I feel but a beginner on this path. For several years I have definitely felt a strong urge to explore it; and I do sometimes feel prompted to say or do something, even something quite challenging. At other times it is as if I just respond automatically to someone or something, and I think ‘Where did that come from?’ Often, however, the (intuitive?) feeling is so quiet that it hardly registers, or I don’t take it seriously – until someone else voices the same thing.
This happened today. I had a slight thought that I should respond personally in some way to what I have written here, and to the quotes I have given. But I rejected the thought, concerned that it could bring the whole piece down to an egoic level. When I shared my first draft with a Friend, however, she asked me how I experienced it personally. So then I knew I had to write something from my own experience.
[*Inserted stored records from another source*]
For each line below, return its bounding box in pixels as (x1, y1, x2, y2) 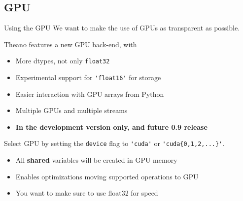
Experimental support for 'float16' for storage (15, 72, 161, 83)
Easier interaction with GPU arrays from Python (15, 88, 164, 99)
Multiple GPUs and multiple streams (15, 105, 128, 115)
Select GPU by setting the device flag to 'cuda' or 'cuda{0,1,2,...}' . (4, 138, 225, 148)
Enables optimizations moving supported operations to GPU (15, 171, 199, 181)
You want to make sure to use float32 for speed (15, 188, 158, 198)
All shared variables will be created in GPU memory (15, 155, 177, 165)
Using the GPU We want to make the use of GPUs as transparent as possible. (4, 23, 240, 33)
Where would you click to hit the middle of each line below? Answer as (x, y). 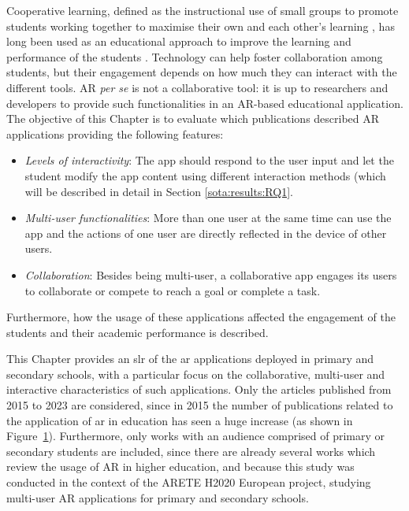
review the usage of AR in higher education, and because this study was (180, 467)
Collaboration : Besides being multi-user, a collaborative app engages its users (211, 274)
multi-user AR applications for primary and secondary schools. (158, 497)
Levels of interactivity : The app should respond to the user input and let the (209, 160)
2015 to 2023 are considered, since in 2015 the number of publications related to (200, 405)
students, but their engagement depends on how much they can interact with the (202, 72)
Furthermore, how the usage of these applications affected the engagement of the (201, 317)
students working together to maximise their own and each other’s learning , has (201, 26)
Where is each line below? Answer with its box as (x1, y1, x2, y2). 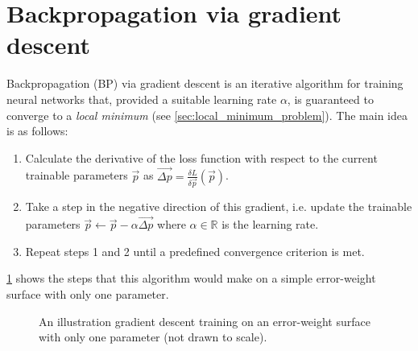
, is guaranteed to (287, 90, 374, 107)
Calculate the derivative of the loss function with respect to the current (25, 149, 378, 166)
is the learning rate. (221, 216, 319, 233)
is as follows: (6, 122, 68, 139)
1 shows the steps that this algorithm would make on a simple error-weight (6, 270, 376, 287)
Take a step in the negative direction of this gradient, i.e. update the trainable (25, 198, 412, 215)
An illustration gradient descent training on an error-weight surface (39, 312, 370, 329)
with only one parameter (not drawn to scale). (39, 328, 267, 345)

Something I have discovered from my experience of ‘reaching out’ (in my case this is in relation to nurturing our hurting children in schools) is the importance of letting go of outcomes, and of expectations, in relation to our actions. As Adyashanti has said: ‘If the impulse to love and be of service is coming from your higher nature, it will flow from a natural abundance of wellbeing and you will feel no attachment to being viewed as a good or helpful person, or to any particular outcomes’.
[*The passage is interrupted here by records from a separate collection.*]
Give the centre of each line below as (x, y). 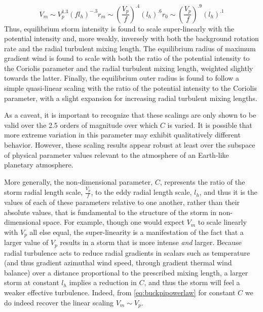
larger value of (26, 242)
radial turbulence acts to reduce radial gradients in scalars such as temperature (127, 252)
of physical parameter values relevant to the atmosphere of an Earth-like (117, 154)
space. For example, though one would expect (114, 222)
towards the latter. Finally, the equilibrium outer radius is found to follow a (122, 78)
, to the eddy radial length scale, (141, 192)
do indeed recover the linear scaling (59, 302)
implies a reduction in (103, 282)
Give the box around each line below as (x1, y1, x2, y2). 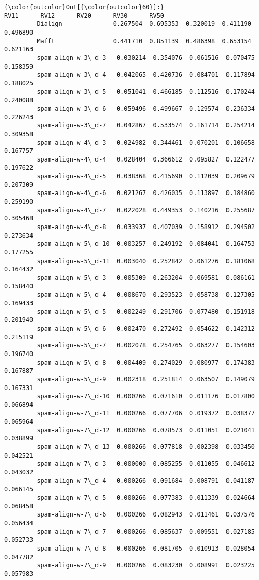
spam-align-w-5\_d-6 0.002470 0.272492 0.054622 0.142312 (37, 325, 255, 332)
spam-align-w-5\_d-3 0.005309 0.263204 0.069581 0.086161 (37, 274, 255, 281)
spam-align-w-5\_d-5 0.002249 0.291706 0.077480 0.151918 (37, 308, 255, 315)
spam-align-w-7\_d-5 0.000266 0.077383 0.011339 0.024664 (37, 494, 255, 502)
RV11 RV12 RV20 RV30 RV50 (4, 12, 164, 19)
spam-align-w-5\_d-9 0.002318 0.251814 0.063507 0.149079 (37, 375, 255, 383)
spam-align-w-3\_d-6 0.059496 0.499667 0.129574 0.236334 (37, 105, 255, 112)
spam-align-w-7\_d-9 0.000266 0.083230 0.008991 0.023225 (37, 562, 255, 569)
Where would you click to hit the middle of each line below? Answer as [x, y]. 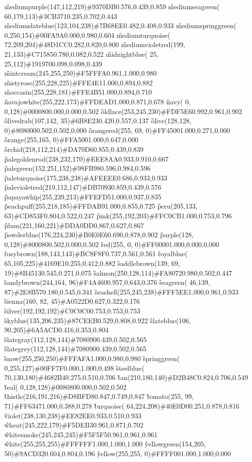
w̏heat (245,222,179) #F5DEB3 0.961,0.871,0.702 [74, 425]
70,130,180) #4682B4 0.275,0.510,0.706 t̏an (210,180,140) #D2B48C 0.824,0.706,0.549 [126, 377]
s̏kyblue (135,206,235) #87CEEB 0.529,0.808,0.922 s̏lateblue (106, [98, 320]
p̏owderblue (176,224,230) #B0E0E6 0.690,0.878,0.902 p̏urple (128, [99, 235]
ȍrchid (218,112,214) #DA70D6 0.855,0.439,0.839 [74, 149]
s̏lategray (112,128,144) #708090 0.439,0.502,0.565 [76, 339]
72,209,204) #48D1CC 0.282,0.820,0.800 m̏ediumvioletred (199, [95, 44]
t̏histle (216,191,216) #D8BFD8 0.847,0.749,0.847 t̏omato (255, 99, [99, 396]
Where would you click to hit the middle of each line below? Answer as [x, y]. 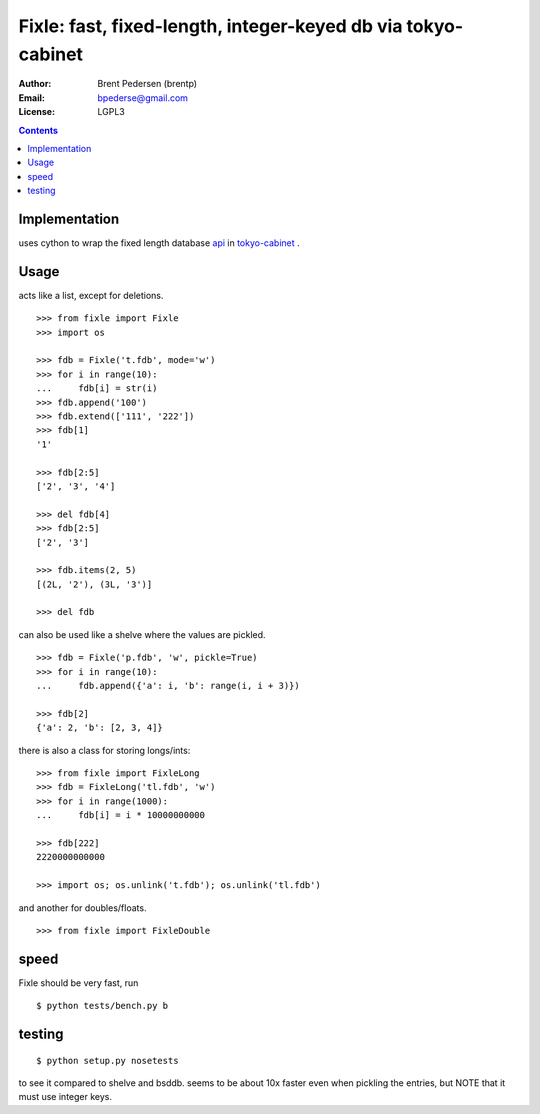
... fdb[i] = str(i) [97, 388]
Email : [31, 97]
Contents [38, 130]
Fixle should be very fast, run [78, 982]
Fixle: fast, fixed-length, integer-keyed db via [210, 26]
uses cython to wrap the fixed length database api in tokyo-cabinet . [159, 242]
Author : [35, 84]
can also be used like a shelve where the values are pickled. [142, 634]
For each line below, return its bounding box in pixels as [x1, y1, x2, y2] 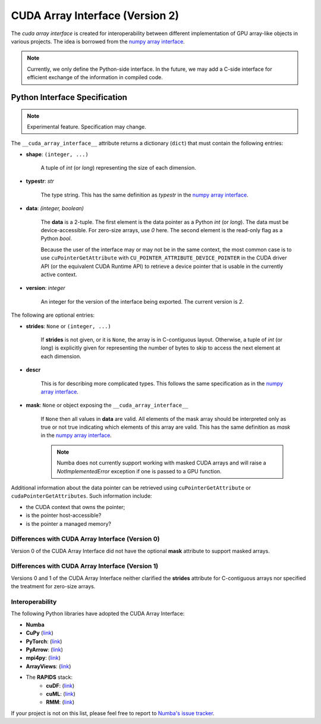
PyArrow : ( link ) [26, 646, 64, 653]
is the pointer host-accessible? [26, 512, 102, 519]
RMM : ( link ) [46, 698, 75, 706]
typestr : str [26, 177, 54, 185]
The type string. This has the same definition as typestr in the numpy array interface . [40, 191, 249, 198]
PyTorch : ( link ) [26, 638, 62, 645]
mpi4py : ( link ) [26, 654, 61, 661]
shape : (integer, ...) [26, 151, 89, 158]
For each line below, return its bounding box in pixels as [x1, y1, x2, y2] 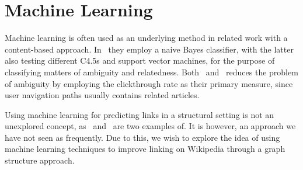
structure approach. [5, 154, 75, 166]
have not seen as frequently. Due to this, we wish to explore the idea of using [5, 131, 280, 143]
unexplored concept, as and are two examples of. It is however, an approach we [5, 120, 296, 132]
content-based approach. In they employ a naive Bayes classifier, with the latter [5, 43, 294, 55]
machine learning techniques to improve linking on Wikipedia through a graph [5, 143, 285, 155]
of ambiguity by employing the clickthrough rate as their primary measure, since [5, 77, 293, 89]
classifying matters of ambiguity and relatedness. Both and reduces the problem [5, 65, 298, 78]
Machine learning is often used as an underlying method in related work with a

This ‘looking within’, and responding to the ‘promptings of love and truth in my heart’ with no expectations, can sometimes give me glimpses of life and love flowing all by themselves, often affirmed by synchronistic comments from others.
I sometimes get a hint of how these actions are part of the great flow of life, or of the words just being evoked by the situation. Living gently in the present. Yes! Sufis call it Ihsan: ‘Doing the beautiful’.
‘Perhaps “doing the beautiful” reveals itself spontaneously’ says Amidon, ‘responding with complete freshness unencumbered by effort of any kind.’
This is not as idealistic as it sounds. Mostly, I get caught up in thinking and doing, and forget to stop and listen a moment to that still small voice. Maybe we all do.
I’d like to say one more thing from a non-dual point of view. In January, I stayed at an ashram for a short retreat, and the question of whether to take initiatives about a long-term concern, or whether to just wait and see, was on my mind – again! After a couple of days I had an opportunity to ask the Zen teacher about this. After quite a silence he said, ‘When you feel that prompting, just ask yourself “Who is wanting to do this?”’. I immediately resonated with where he was coming from. ‘Adyashanti would have said the same,’ I replied.
Since then I have felt a little less conflicted, and frequently my initiatives are prompted by some present-moment situation. It just ‘happens’, and then I may think no more about it – until it comes up again.
Thank you so much for this reflection. It really has spoken to my condition! I feel different already.